* _AIM OF THE EXERCISE_: Below are records; how many of their lines contain "semantics"? Reply with the number and no other words.

* _EXERCISE MATERIAL_:
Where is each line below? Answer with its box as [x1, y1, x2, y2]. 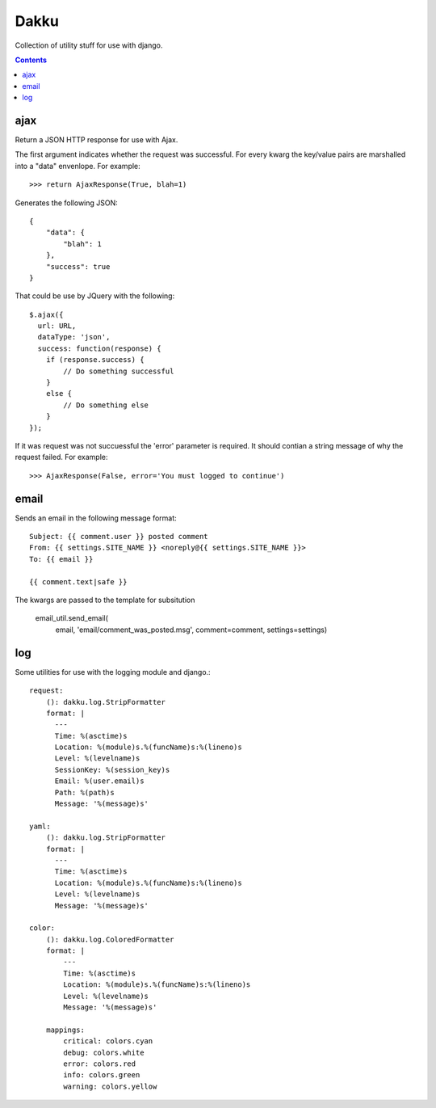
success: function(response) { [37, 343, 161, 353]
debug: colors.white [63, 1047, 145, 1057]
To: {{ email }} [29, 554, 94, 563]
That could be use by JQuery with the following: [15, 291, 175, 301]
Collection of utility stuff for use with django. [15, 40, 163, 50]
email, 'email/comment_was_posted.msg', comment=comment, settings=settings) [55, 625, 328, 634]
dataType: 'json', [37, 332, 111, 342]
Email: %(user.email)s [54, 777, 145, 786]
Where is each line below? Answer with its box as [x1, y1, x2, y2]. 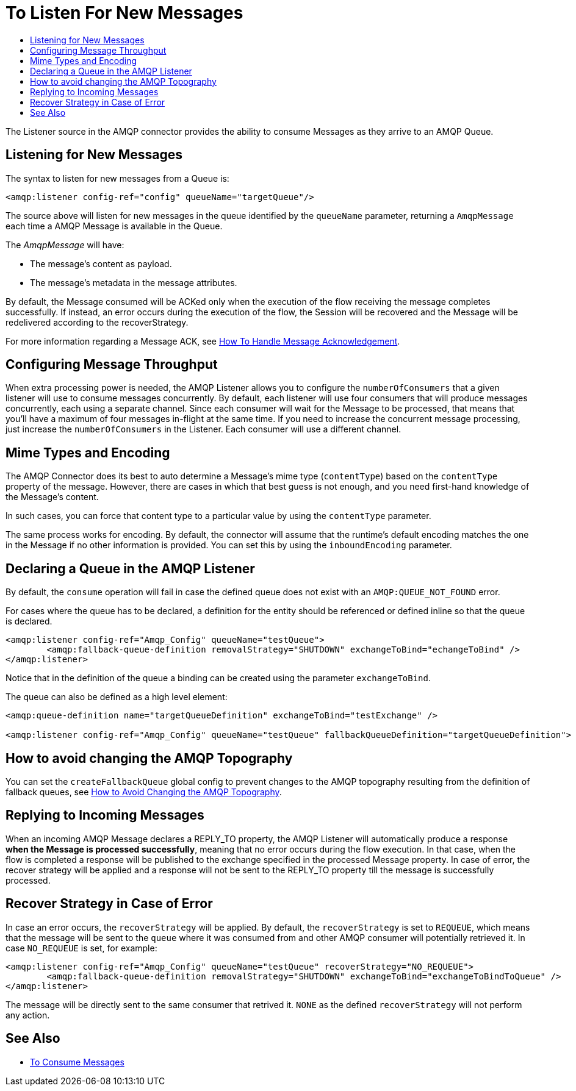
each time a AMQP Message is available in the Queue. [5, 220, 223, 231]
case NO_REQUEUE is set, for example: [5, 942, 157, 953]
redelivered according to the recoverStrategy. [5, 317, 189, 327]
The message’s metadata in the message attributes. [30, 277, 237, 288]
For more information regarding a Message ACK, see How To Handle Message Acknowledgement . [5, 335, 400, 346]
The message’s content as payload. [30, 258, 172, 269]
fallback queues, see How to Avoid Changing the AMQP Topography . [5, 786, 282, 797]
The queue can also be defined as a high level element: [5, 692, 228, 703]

--

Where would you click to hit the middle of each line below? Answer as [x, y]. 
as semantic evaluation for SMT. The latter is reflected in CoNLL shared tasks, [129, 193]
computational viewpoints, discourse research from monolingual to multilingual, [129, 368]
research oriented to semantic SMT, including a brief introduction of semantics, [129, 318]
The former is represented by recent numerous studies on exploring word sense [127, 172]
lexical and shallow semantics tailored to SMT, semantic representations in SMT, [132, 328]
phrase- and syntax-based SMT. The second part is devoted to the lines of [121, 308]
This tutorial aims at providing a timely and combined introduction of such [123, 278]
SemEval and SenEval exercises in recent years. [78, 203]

* _RESULT FOR THIS TASK_: 2